If I can give any advice, it’s to make sure you have a good relationship with your rheumatologist/specialist. They are making decisions about your health and if you have Ankylosing Spondylitis, early intervention and proper disease management can be life changing. They are also the person that will have to go to bat for you if your disease ever becomes so unmanageable that you have to decrease your work hours, get work accommodations or if you can no longer work. Many of us don’t want to think about that but it happened to me at a young age and out of nowhere. So much of what happens with LTDI (Long Term Disability Insurance) or any disability claim through the government (ODSP, CPP) is based on your rheumatologist’s notes, letters they write for you and forms they fill out requested by your employer, the government, or your insurance provider. If you don’t have a good relationship, or if your doctor doesn’t have good communication skills, or if you don’t think your doctor will have your back, do some research and find a new one. You deserve the best care and every doctor isn’t as invested as you may need them to be. I will say, most of the doctors that I have encountered have been amazing. Talk to your doctor. Be human with them. They are human too and a human connection can be very powerful. Having someone who believed in me because they witnessed my entire decline themselves was empowering. My rheumatologist knew I was trying to live a “normal” life. I was young and didn’t want to accept what was happening to me. I would push myself to work more only to have to pull back again because of a flare or an infection. So after years of this back and forth battle, when I finally understood that my body just couldn’t handle more, she was there to tell the world for me.

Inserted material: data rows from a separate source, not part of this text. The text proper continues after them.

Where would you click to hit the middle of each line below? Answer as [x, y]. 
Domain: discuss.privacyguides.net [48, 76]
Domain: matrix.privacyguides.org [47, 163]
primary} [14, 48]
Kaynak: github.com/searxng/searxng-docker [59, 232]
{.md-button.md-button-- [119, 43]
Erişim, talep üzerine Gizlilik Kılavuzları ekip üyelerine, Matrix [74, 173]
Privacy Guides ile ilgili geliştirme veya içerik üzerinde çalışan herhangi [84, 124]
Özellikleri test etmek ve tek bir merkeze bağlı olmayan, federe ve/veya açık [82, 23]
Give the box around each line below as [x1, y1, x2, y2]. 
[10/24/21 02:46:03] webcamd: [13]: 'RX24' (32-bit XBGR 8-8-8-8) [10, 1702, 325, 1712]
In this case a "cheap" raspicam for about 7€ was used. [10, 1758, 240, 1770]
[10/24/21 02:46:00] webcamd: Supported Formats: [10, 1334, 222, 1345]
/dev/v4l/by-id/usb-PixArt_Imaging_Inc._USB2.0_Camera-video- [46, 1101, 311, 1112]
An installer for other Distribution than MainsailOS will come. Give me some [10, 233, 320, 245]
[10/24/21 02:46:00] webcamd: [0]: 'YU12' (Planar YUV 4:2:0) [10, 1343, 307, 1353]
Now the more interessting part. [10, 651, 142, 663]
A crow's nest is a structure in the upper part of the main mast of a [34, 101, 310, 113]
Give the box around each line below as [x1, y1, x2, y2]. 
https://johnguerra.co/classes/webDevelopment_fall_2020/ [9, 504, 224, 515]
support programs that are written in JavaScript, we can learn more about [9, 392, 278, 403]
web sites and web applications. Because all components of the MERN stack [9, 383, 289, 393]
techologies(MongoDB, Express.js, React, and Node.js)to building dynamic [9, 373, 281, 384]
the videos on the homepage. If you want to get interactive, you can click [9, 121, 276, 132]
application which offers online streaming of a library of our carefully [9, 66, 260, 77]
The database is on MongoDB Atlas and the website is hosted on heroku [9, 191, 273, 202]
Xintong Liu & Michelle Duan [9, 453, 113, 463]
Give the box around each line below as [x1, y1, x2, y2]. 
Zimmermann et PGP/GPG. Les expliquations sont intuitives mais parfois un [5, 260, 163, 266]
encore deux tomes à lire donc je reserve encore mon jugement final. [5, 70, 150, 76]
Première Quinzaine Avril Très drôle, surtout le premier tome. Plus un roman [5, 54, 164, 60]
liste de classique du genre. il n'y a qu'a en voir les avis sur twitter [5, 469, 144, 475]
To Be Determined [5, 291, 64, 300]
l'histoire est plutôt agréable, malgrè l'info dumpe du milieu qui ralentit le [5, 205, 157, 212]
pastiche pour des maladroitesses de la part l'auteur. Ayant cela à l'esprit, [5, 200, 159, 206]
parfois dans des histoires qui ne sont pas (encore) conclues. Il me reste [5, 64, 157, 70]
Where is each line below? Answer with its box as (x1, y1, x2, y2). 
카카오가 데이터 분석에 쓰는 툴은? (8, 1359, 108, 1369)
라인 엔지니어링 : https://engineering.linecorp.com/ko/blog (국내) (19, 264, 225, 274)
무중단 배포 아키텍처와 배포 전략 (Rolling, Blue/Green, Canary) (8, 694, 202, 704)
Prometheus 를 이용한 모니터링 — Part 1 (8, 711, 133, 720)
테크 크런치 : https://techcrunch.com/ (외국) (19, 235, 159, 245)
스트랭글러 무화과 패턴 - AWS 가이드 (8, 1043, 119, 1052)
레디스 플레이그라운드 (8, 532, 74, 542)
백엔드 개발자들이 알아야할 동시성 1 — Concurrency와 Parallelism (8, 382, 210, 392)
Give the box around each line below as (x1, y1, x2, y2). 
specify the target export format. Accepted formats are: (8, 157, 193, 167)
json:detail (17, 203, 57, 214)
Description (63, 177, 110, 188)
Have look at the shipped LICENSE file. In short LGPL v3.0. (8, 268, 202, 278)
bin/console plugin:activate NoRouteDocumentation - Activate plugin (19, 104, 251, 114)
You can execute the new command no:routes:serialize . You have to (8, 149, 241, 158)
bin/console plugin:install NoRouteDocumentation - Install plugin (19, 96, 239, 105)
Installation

Another really important member of my healthcare team is my physiotherapist. I’ve had several different physiotherapists and I just kept looking until I found the right fit for me. There were times when I stopped going to physio because I didn’t see the benefit. Now that I found the right one, she has become a valuable member of my team. She is there for pain management with acupuncture moving needles, the TENS machine or just to stretch out my body. Or, if I’m having a good day, she gets me working out. Having a physiotherapist that understands your disease is worth searching for. Don’t be afraid to ask them questions about what their plan would be for someone with your disease. You can interview them and assess whether they are the right fit for you.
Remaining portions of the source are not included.